>>>

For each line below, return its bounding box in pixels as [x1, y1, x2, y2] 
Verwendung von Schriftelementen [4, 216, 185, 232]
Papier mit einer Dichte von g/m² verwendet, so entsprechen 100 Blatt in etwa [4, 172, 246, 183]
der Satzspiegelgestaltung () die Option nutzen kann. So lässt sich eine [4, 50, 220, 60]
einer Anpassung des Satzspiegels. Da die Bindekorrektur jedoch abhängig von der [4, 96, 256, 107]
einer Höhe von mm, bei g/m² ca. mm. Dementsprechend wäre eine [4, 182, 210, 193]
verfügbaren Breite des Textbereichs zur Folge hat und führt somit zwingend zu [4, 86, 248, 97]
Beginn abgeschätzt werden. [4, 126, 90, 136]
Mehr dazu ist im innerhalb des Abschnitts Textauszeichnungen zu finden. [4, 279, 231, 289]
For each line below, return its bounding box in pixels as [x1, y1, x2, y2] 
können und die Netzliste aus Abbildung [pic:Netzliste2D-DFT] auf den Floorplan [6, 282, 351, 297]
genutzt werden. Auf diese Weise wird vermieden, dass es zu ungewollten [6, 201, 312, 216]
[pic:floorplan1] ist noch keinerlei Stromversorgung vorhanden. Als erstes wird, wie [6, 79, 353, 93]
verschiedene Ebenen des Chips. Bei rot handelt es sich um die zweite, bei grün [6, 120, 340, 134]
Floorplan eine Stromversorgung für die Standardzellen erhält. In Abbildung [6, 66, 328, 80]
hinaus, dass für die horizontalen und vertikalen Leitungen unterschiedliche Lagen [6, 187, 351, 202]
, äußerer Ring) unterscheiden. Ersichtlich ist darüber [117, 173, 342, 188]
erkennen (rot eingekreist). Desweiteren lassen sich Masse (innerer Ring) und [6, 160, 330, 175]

<<<
>>>

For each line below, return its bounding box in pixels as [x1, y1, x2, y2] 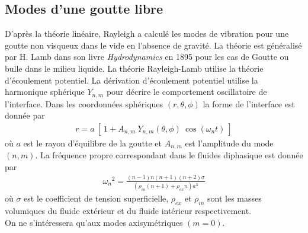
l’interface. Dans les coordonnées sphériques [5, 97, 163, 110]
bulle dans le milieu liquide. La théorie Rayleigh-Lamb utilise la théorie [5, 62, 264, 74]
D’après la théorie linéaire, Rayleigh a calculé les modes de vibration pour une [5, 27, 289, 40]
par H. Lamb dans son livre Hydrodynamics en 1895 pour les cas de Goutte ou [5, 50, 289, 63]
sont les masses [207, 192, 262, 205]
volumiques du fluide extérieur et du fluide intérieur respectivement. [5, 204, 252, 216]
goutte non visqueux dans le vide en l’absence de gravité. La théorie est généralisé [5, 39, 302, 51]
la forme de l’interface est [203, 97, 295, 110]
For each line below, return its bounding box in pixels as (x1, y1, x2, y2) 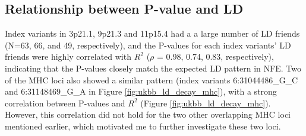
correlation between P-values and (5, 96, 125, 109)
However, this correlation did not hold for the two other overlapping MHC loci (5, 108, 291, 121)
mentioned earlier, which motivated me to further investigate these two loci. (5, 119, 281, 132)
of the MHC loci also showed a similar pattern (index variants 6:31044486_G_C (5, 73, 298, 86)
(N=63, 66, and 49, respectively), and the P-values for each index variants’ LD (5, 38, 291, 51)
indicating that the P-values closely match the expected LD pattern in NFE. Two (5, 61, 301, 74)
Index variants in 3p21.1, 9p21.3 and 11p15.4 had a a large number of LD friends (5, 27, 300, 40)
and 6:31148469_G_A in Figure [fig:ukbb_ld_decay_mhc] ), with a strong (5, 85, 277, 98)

<<<

# TASK TO CARRY OUT
Where the data above reaches the line holding "Beginn abgeschätzt werden. [4, 126, 90, 136]", begin printing, and stop after the line holding "verschiedene Ebenen des". Each line must be reproduced exactly, with nothing else added.

# RESPONSE FOR THIS EXERCISE
Beginn abgeschätzt werden. [4, 126, 90, 136]
Mehr dazu ist im innerhalb des Abschnitts Textauszeichnungen zu finden. [4, 279, 231, 289]
For each line below, return its bounding box in pixels as [x1, y1, x2, y2] 
können und die Netzliste aus Abbildung [pic:Netzliste2D-DFT] auf den Floorplan [6, 282, 351, 297]
genutzt werden. Auf diese Weise wird vermieden, dass es zu ungewollten [6, 201, 312, 216]
[pic:floorplan1] ist noch keinerlei Stromversorgung vorhanden. Als erstes wird, wie [6, 79, 353, 93]
verschiedene Ebenen des Chips. Bei rot handelt es sich um die zweite, bei grün [6, 120, 340, 134]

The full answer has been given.